- Release poster
- Directed by: Pierre Bagley
- Written by: Michael A. Critelli Pierre Bagley
- Produced by: Pierre Bagley Michael J. Critelli Kevin E. Hooks
- Starring: Taraji P. Henson Tom Felton Michael Clarke Duncan Henry Simmons LeToya Luckett Justin Chon Ben Youcef
- Cinematography: Giorgio Scali
- Edited by: Devin Maurer Guy Ross
- Music by: Mateo Messina
- Production company: From The Rough Productions
- Distributed by: Freestyle Releasing
- Release dates: July 1, 2011 (Essence Music Festival); April 25, 2014 (United States);
- Running time: 97 minutes
- Country: United States
- Language: English
- Budget: almost $7 million

= From the Rough =

From the Rough is a 2011 American sports drama film based on the true story of Catana Starks, a former Tennessee State Tigers swim coach, who became the first woman ever to coach a college men’s golf team. With drive, passion, and guts, she took an unruly group of mismatched kids from around the world and guided them to an all-time record at the PGA National Collegiate Minority Championship.

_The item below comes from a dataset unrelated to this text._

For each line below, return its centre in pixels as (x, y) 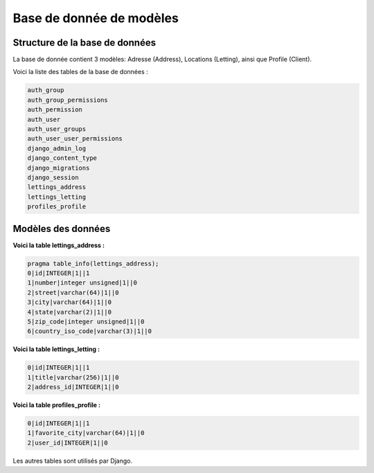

Tasked with building Tennessee State’s first golf team and finding only one available African American golfer – Craig, a former caddy with plenty of talent but no confidence – Catana Starks pushes outside TSU’s Historically Black context, and, against huge resistance, opens up the roster to underprivileged kids from around the world. The film stars Taraji P. Henson as Coach Starks, as well as Tom Felton, Michael Clarke Duncan and LeToya Luckett. The film was co-written by Michael A. Critelli and Pierre Bagley and directed by Bagley.

==Plot==
Catana Starks is the coach for the women's swimming team at Tennessee State University. She meets her new boss, Kendrick Paulsen, who reveals the school is creating a men's golf team. Starks asks to be the team's coach and Paulsen agrees. However, Starks is angry when she learns Paulsen is giving the golf team very little funding, and even has to fight him just to get enough money to offer scholarships to players.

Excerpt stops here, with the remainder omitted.